Example 2 — Chronic kidney disease (water/osmolarity homeostasis, or blood pressure homeostasis). The homeostatic variable disrupted is blood osmolarity (and fluid balance; normal range ~285–295 mOsm/kg). When nephrons are damaged by hypertension or diabetes, the effector (the collecting duct, which is made permeable to water by ADH) loses function. Water reabsorption is impaired, so blood osmolarity cannot be correctly regulated. The control centre (hypothalamus) continues to release ADH, but if the kidney tubules are damaged they cannot respond appropriately — the negative feedback loop is broken at the effector level. Over time, failure to regulate fluid balance and blood pressure leads to further kidney damage, cardiovascular complications, and uraemia (accumulation of waste products normally filtered by the kidney). [3 marks: variable + component failure + disease consequence]

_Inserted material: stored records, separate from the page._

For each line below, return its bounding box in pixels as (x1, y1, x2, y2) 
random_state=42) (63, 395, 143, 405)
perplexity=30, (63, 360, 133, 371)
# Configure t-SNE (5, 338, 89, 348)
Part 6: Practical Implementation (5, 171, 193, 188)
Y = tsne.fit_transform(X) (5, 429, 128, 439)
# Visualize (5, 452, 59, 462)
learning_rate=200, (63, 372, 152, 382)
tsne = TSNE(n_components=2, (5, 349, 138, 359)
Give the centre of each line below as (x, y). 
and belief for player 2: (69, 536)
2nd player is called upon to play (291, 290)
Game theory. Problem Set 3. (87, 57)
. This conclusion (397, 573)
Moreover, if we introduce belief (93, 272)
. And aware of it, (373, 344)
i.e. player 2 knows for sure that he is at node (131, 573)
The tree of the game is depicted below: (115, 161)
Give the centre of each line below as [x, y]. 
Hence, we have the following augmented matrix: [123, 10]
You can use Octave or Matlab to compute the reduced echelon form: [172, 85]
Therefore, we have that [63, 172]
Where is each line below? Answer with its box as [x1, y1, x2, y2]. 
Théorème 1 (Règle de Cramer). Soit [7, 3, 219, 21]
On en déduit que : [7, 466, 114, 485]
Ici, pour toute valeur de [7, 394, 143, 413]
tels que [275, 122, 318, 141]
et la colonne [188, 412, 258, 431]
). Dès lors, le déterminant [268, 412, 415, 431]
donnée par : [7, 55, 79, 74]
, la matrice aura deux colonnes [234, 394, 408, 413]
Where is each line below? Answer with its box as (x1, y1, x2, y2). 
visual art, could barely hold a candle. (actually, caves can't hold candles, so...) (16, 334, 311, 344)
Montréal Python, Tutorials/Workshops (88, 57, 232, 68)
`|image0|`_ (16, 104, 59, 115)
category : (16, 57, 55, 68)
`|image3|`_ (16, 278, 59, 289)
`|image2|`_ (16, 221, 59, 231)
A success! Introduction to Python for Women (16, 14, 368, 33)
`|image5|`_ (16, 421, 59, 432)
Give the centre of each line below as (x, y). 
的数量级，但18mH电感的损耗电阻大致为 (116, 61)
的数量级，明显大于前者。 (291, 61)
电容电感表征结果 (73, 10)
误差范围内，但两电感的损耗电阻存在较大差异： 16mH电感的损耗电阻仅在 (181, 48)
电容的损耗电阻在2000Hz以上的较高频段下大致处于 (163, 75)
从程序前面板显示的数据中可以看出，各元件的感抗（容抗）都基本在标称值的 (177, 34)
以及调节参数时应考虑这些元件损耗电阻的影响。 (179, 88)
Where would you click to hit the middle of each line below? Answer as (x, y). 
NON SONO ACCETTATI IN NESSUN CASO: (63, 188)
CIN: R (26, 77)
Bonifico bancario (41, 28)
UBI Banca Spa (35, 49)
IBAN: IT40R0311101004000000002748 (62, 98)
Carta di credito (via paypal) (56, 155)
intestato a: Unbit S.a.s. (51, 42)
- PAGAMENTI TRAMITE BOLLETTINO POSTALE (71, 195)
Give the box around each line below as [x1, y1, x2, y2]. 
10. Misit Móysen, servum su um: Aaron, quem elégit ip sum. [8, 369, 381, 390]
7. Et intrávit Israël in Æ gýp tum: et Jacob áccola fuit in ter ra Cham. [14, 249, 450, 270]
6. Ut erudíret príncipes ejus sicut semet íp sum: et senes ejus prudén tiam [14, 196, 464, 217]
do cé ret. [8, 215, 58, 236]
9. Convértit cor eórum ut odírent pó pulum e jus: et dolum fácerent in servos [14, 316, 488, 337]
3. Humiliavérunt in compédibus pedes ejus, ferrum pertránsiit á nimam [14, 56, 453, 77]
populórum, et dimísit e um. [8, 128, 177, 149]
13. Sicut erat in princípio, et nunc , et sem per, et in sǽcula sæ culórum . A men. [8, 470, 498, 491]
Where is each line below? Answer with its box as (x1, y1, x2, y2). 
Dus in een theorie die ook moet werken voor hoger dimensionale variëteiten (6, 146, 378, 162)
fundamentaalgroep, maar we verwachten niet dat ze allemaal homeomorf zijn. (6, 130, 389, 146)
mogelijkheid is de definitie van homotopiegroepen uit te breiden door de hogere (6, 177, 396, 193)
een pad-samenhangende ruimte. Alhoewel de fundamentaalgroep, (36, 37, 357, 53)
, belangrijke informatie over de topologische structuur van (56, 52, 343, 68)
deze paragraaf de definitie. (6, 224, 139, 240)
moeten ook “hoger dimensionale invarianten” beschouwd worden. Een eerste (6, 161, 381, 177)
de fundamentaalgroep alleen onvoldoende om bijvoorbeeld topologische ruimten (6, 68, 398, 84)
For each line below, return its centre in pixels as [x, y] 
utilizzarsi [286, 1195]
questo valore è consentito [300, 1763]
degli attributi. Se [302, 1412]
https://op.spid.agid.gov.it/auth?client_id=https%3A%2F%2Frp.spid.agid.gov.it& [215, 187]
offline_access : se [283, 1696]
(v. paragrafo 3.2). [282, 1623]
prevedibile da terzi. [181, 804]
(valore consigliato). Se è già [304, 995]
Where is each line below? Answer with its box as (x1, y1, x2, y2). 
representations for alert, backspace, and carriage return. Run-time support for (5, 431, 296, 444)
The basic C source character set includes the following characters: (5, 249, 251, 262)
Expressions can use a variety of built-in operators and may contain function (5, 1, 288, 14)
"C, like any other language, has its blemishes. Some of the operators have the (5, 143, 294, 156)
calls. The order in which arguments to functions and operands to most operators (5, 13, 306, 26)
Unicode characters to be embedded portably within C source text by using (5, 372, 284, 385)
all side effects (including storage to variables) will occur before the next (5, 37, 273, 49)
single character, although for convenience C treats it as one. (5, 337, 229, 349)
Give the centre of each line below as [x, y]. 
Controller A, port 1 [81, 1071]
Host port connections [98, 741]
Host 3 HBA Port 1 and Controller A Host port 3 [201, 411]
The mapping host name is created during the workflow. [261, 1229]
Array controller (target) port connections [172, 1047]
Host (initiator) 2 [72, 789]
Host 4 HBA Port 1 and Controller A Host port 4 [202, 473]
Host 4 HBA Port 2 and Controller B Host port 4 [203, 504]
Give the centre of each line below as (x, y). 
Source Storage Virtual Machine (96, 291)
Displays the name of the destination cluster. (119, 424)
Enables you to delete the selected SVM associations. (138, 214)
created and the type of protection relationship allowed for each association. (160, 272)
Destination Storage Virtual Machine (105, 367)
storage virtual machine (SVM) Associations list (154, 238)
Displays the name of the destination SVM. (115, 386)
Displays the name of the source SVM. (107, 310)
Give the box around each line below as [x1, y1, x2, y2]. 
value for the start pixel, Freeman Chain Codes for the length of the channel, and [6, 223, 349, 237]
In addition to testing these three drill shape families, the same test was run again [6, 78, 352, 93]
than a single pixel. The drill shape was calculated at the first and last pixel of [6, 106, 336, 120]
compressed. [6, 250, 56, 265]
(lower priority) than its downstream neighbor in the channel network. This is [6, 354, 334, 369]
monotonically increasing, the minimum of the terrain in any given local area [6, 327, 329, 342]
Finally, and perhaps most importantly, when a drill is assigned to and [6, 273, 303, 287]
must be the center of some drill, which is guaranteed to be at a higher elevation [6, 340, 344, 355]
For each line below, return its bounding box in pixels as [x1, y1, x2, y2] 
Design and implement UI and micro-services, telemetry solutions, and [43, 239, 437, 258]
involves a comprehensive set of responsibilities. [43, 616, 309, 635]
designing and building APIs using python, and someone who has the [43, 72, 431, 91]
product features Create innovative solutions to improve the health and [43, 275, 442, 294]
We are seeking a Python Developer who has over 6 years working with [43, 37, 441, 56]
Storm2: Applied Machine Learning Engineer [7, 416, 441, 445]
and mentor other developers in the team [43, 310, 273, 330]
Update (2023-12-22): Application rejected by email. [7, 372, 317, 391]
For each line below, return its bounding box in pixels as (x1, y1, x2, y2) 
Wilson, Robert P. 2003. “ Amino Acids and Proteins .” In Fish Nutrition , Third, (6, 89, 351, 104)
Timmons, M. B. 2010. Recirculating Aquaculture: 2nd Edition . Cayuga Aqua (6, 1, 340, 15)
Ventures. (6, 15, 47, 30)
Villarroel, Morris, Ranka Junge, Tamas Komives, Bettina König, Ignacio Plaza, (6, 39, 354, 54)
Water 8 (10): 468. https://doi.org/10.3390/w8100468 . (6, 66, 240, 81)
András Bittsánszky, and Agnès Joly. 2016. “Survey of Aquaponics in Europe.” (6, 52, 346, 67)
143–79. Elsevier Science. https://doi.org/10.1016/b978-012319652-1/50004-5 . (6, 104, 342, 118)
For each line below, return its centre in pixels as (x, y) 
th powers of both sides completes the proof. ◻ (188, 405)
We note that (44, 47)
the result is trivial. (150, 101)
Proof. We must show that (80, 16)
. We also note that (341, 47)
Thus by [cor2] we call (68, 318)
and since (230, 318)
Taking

Marking criteria (6 marks):

  • 1 mark — Names a first specific disease and correctly identifies the homeostatic variable disrupted + its tolerance range.
  • 1 mark — Identifies which component of the stimulus-response model fails in the first disease (with mechanism).
  • 1 mark — Explains the disease consequences that result from chronic disruption of homeostasis in the first example.
  • 1 mark — Names a second specific disease and correctly identifies the homeostatic variable disrupted + its tolerance range.
  • 1 mark — Identifies which component of the stimulus-response model fails in the second disease (with mechanism).
  • 1 mark — Explains the disease consequences that result from chronic disruption of homeostasis in the second example.

Accept any two diseases studied in Module 8 where a homeostatic variable and a specific failing component can be identified (e.g. type 2 diabetes — effector resistance; hypertension — disrupted blood pressure control; respiratory disease / COPD — CO2 regulation; hearing loss — cochlear fluid homeostasis). Reject vague responses that do not name a specific component of the stimulus-response pathway.